RAG & Vectorization: A Complete Guide for Developers

RAG & Vector DB10/03/2026

What Is RAG?

Retrieval-Augmented Generation (RAG) combines the power of large language models with external knowledge retrieval. Instead of relying solely on training data, RAG systems fetch relevant documents at query time and inject them into the LLM context — producing accurate, up-to-date, and domain-specific answers.

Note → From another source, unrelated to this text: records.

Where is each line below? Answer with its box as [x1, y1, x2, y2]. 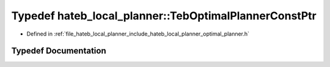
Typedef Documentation [11, 46, 106, 56]
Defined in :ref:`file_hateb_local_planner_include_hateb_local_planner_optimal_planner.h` [26, 30, 250, 37]
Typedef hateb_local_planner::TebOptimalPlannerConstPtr [11, 9, 317, 22]
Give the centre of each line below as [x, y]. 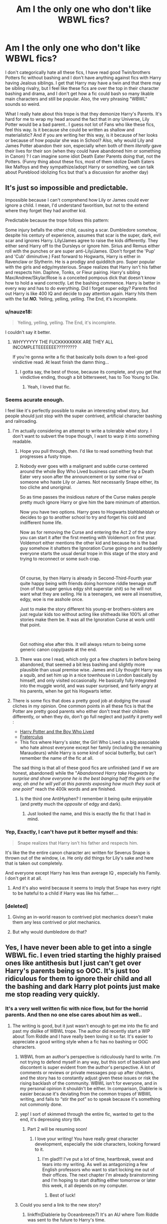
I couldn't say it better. [28, 332]
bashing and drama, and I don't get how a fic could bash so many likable [80, 93]
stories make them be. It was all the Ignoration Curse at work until [87, 619]
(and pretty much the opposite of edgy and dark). [71, 804]
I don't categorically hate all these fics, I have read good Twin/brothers [78, 72]
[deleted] [17, 906]
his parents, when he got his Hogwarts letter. [66, 691]
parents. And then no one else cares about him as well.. [74, 1015]
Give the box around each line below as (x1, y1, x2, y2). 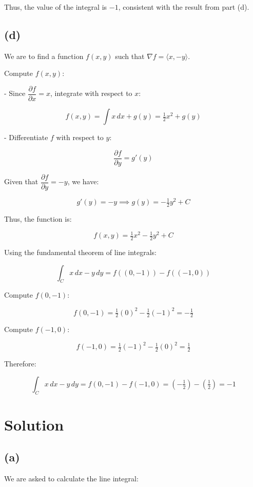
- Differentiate (4, 132, 48, 143)
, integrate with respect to (50, 88, 132, 99)
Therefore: (4, 358, 36, 369)
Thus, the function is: (4, 213, 72, 224)
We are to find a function (4, 50, 84, 61)
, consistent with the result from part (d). (118, 2, 249, 12)
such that (115, 50, 145, 61)
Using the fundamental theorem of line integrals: (4, 247, 157, 258)
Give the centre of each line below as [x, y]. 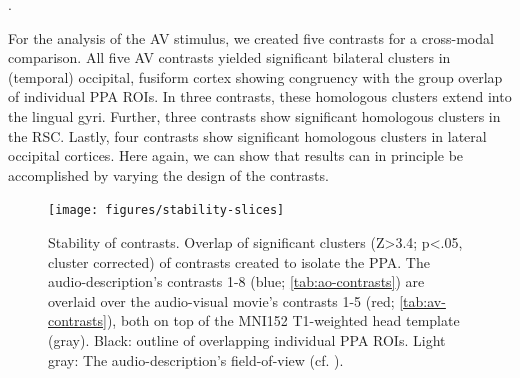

The Vectorization Pipeline

  1. Document ingestion: Load PDFs, web pages, databases, or APIs as raw text.
  2. Chunking: Split documents into smaller segments (256–1024 tokens) with overlap for context continuity.
  3. Embedding: Convert each chunk into a dense vector using models like OpenAI text-embedding-3-small, Cohere embed-v3, or open-source alternatives.
  4. Storage: Index vectors in a vector database for fast similarity search.
  5. Retrieval: At query time, embed the user question and find the top-k most similar chunks.
  6. Generation: Pass retrieved chunks + question to the LLM for a grounded response.

Best Practices

  • Use semantic chunking instead of fixed-size splits for better retrieval quality.
  • Add metadata filters (date, source, category) to narrow search scope.
  • Implement reranking with cross-encoder models to improve top results.
  • Monitor retrieval precision and hallucination rates in production.